US 9824035

Analysis of U.S. Patent No. 9,824,035

Date of Analysis: May 13, 2026

This report provides a summary of United States Patent No. 9,824,035, including its bibliographic details and a plain-language explanation of its independent claims.

Bibliographic Information:

• Title: Memory module with timing-controlled data paths in distributed data buffers
• Assignee: Netlist, Inc.
• Inventors: Hyun Lee, Jayesh R. Bhakta
• Filing Date: February 7, 2017
• Issue Date: November 21, 2017
• Abstract: A memory module is operatable in a memory system with a memory controller. The memory module comprises a module control device mounted on the module board to receive command signals from the memory controller and to output module command signals and module control signals, and memory devices mounted on the module board to perform a first memory operation in response to the module command signals. The memory module further comprises a plurality of buffer circuits distributed across a surface of the module board. Each respective buffer circuit is associated with a respective set of the memory devices and includes logic that is configured to obtain timing information based on signals received by the each respective buffer circuit during a second memory operation prior to the first memory operation and to control timing of the data and strobe signals through the each respective buffer circuit in accordance with the timing information.

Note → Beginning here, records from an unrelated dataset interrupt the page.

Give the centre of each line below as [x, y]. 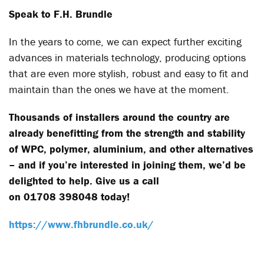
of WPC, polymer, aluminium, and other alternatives [131, 149]
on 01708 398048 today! [69, 197]
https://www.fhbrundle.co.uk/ [81, 224]
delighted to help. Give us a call [84, 181]
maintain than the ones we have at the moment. [119, 89]
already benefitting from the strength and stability [127, 133]
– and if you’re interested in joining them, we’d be [127, 165]
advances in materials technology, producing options [127, 57]

Litigation Status: A search of the U.S. Court of Appeals for the Federal Circuit (CAFC) dockets for 2026 did not reveal any pending cases specifically citing U.S. Patent No. 9,824,035.

Plain-Language Overview of Independent Claims:

U.S. Patent No. 9,824,035 has two independent claims: claim 1 and claim 15.

Claim 1: A Memory Module with Intelligent Buffer Circuits

This claim describes a memory module, such as a RAM stick, designed to work with a computer's memory controller. The key components are:

• A module control device: This chip on the memory module receives commands from the main memory controller.
• Memory devices: These are the standard memory chips (like DRAM) that store data.
• Distributed buffer circuits: These are special-purpose chips, also called isolation devices, placed on the module. Each buffer is responsible for managing a specific group of memory devices.

The core innovation is that each buffer circuit has its own logic. This logic allows the buffer to:

1. Learn Timing: During one type of memory operation (e.g., a "write" operation), the buffer circuit measures and records timing information about the signals it receives.
2. Apply Learned Timing: During a subsequent, different memory operation (e.g., a "read" operation), the buffer uses this stored timing information to precisely control the timing of data and strobe signals passing through it.

In essence, the buffer circuits are "smart" and can adapt to the specific timing characteristics of the system they are in, which helps to ensure reliable data transfer, especially at high speeds. This is particularly useful in systems where the physical distance from the controller to different memory chips can cause timing variations.

Claim 15: A Method for Operating a Memory Module

This claim outlines the process carried out by the memory module described in Claim 1. The method involves these steps:

1. Receiving Signals: A buffer circuit on the memory module receives module control signals from the module's control device and also receives a data strobe signal directly from the main system memory controller.
2. Determining a Time Interval: The buffer circuit measures the time difference between when it receives the module control signal and when the data strobe signal arrives from the system's memory controller during a write operation.
3. Generating a Delay Value: Based on this measured time interval, the buffer circuit creates a delay value.
4. Applying the Delay: The buffer circuit then receives data from the memory chips (a read operation). It uses the previously calculated delay value to adjust the timing of this outgoing read data before sending it back to the system's memory controller.

This method allows the memory module to self-calibrate its timing. By observing the timing of incoming write commands and data, it can precisely control the timing of outgoing read data to ensure it arrives at the memory controller at the expected moment, thus maintaining system stability and performance.